In a 6 to 3 case, the Supreme Court, in Young v. United Parcel Service (UPS), ruled against UPS and remanded the case back to the 4th Circuit for resolution, under the pregnancy discrimination standard announced by the court. Justice Breyer writing for the court said “a plaintiff alleging that the denial of an accommodation constituted disparate treatment under the Pregnancy Discrimination Act’s second clause may make out a prima facie case by showing … that she belongs to the protected class, that she sought accommodation, that the employer did not accommodate her, and that the employer did accommodate others "similar in their ability or inability to work.”"
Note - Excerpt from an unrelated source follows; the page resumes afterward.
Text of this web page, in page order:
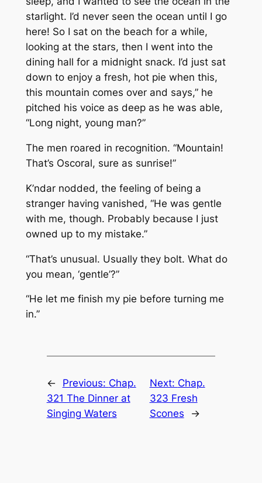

Young was a pregnant part-time driver for UPS, who after previous difficult pregnancies, was informed by her doctor that she could not lift more than 20 pounds. UPS drivers are required to be able to lift up to 70 pounds. Young asked for an accommodation, but UPS denied her request because UPS only grants disability accommodations to workers who are injured on the job, qualify as disabled under the Americans with Disabilities Act, have lost their Department of Transportation certifications, or have been involved in car accident. The question before the court was whether an employer’s policy that accommodates most, but not all, employees is discriminatory against pregnant workers.
In General Electric Co. v. Gilbert, the Supreme Court ruled that discrimination on the basis of pregnancy did not constitute sex discrimination within the meaning of Title VII of the Civil Rights Act. In response, Congress passed the Pregnancy Discrimination Act (PDA), which provides that discriminating on the basis of pregnancy is sex discrimination and that employers have to treat pregnant workers the same as other workers who can handle the same kind of job. The court in Young sought to clarify this second provision.
Although the Court ruled in favor of Young, the Court rejected both sides’ arguments and came up with a balancing test applicable to claims of intentional discrimination based on a refusal to accommodate pregnancy. Under the new standard, a plaintiff can show intentional discrimination by (1) proving that the employer’s policy on not making an accommodation imposes a “significant burden” on pregnant workers and (2) the reasons for the policy are not “sufficiently strong to justify the burden.” The Court did not rule whether UPS’s policy was intentionally discriminatory towards pregnant workers. The Court also gave no credibility to the EEOC’s pregnancy discrimination guidelines that the commission introduced after the Court had already agreed to hear the case.
Justices Scalia, Kennedy, and Thomas dissented. The dissent criticized the majority for ignoring the plain language of the PDA and confusing “disparate impact with disparate treatment by permitting a plaintiff to use a pregnancy-neutral policy’s disproportionate burden on pregnant employees as evidence of pretext.”